Templeton just glared. If looks could kill I’d be lying on a mortuary slab right now. The brunette wig and brown contact lenses made her look like a different person and the uniform added an air of authority. The wig and lenses were for the benefit of the submissive unsub. When she looked at Templeton she’d think about her dolls. Hearing that one of them was dead would hit hard, and hearing this from someone who looked like one of her dolls would add more weight to the blow. The harder the blow, the more pressure this would place on the partnership. Apply enough pressure to exactly the right spot and you can break anything. Even diamonds break when hit right.
‘You’ll be fine,’ I said.
‘Easy for you to say. You’re not about to be fed to the lions.’ Templeton pulled at the collar of her jacket and shucked the sleeves. ‘This thing’s like a bloody straitjacket.’
Before she could say another word, I opened the door and shooed her through. ‘Break a leg,’ I whispered.
Templeton hit me with another death stare, then strode into the room like a pro, calm and confident, hiding her nerves well. She climbed the steps to the podium and the room fell silent. The place was packed with journalists, every seat taken.
I closed the door and sat down in front of a small monitor. There was only one camera in the room, and there was a twenty-second delay before the footage was filtered through to the news channels. The panic button would kill the feed dead if I didn’t like what I saw or heard. A ten-second delay would have been enough but we’d opted for overkill because there was no room for mistakes here. This was strictly a one-shot affair. For this to work we needed complete control over the information going out, and that meant controlling what went out to the TV channels. Nobody listened to the news on the radio, and by the time the stories appeared in tomorrow’s newspapers nobody cared. TV was all that mattered. If a photograph was worth a thousand words then a moving picture was worth ten thousand.
The press conference had been timed so it would hit the lunchtime news bulletins. As long as there were no major terrorist incidents or superstar deaths, it would be the lead story at the top of the hour, and remain the lead story right the way through to the six o’clock news, and beyond. Maximum impact, maximum exposure.
‘She looks good up there,’ said Hatcher. He was in the chair next to mine, staring intently at the screen. ‘I should get her to do more of these. Particularly when we’ve got bad news to deliver. It’s always easier to hear bad news when it’s delivered by someone with a pretty face.’
‘Works for me,’ I agreed.
Templeton looked straight at the camera and introduced herself as Detective Inspector Sophie Templeton.
Hatcher groaned. ‘Your idea, I suppose.’
‘It adds more weight to the statement if it comes from a DI,’ I replied, eyes glued to the screen.
Templeton began reading from the statement I’d prepared. She ignored the journalists and talked to the camera like it was the only thing in the room. She appeared relaxed. No staring, eyes soft, breathing easy, just like we’d discussed.
The statement was short and to the point. Sarah Flight had died overnight as a result of the brain injuries she sustained while she was in captivity, and the police were now treating her case as murder.

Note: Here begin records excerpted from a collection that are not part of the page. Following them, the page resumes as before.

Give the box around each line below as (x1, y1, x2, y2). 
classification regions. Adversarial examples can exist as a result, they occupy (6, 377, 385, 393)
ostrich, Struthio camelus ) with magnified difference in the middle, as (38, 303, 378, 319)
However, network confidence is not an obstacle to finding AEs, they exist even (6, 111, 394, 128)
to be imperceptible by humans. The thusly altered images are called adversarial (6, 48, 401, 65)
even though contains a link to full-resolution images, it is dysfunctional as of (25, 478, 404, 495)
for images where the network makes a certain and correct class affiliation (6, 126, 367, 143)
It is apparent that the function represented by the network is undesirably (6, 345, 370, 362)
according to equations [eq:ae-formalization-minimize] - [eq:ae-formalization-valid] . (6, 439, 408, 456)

Templeton then went on to talk about Rachel Morris. She gave a detailed breakdown of her last movements from the time she left work all the way through to the time she left Springers, and finished with a standard appeal for any members of the public to come forward with information.

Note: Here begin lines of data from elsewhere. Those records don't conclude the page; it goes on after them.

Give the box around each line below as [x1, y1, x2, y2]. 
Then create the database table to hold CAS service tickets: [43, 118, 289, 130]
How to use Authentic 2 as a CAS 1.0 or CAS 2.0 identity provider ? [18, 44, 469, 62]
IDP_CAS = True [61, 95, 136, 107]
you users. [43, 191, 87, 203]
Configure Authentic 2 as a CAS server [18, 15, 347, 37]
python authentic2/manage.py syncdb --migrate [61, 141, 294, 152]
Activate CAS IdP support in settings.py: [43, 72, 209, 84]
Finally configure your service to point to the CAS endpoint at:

This was the cue for the packed group of journalists to attack her with questions. They’d been told there would be no questions, but they couldn’t help themselves. Templeton handled the situation like she’d been doing this her whole life. She didn’t flinch, didn’t show fear. She just ignored the questions, offered a quick, clipped thank you, then walked off the podium, leaving the room as confidently as she’d entered.